• _GIVEN INFORMATION_:
*** Block opens ***

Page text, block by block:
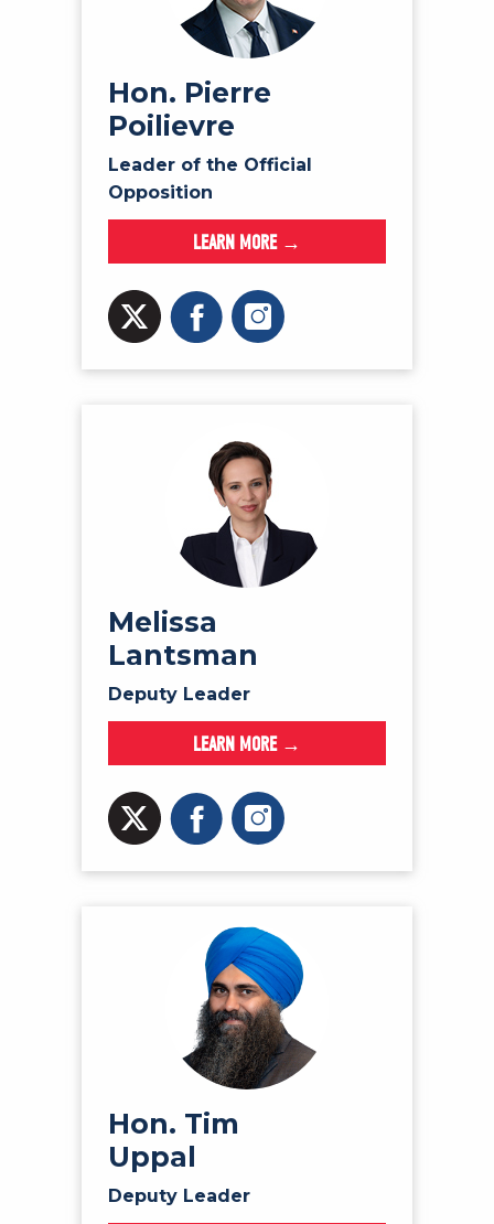
VOLUNTEER
JOIN
MERCH
Hon. Pierre
Poilievre
Leader of the Official
Opposition
LEARN MORE →
Melissa
Lantsman
Deputy Leader
LEARN MORE →
Hon. Tim
Uppal
Deputy Leader
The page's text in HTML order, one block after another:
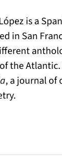
is a
in San
the
, a journal of
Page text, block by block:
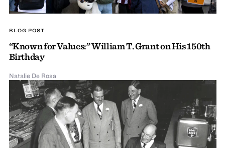
BLOG POST
“Known for Values:” William T. Grant on His 150th
Birthday
Natalie De Rosa
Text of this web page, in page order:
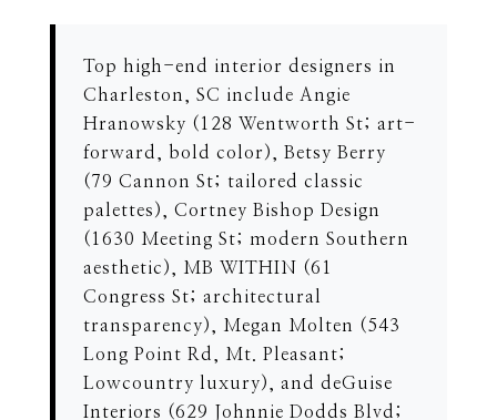
Top high-end interior designers in
Charleston, SC include Angie
Hranowsky (128 Wentworth St; art-
forward, bold color), Betsy Berry
(79 Cannon St; tailored classic
palettes), Cortney Bishop Design
(1630 Meeting St; modern Southern
aesthetic), MB WITHIN (61
Congress St; architectural
transparency), Megan Molten (543
Long Point Rd, Mt. Pleasant;
Lowcountry luxury), and deGuise
Interiors (629 Johnnie Dodds Blvd;

*** Block closes ***

• _WORK TO COMPLETE_: Please output all of the entries exactly as they appear, with no pictures.

• _ANSWER FOR THIS EXERCISE_:
Page text, block by block:
VOLUNTEER
JOIN
MERCH
Hon. Pierre
Poilievre
Leader of the Official
Opposition
LEARN MORE →
Melissa
Lantsman
Deputy Leader
LEARN MORE →
Hon. Tim
Uppal
Deputy Leader
The page's text in HTML order, one block after another:
is a
in San
the
, a journal of
Page text, block by block:
BLOG POST
“Known for Values:” William T. Grant on His 150th
Birthday
Natalie De Rosa
Text of this web page, in page order:
Top high-end interior designers in
Charleston, SC include Angie
Hranowsky (128 Wentworth St; art-
forward, bold color), Betsy Berry
(79 Cannon St; tailored classic
palettes), Cortney Bishop Design
(1630 Meeting St; modern Southern
aesthetic), MB WITHIN (61
Congress St; architectural
transparency), Megan Molten (543
Long Point Rd, Mt. Pleasant;
Lowcountry luxury), and deGuise
Interiors (629 Johnnie Dodds Blvd;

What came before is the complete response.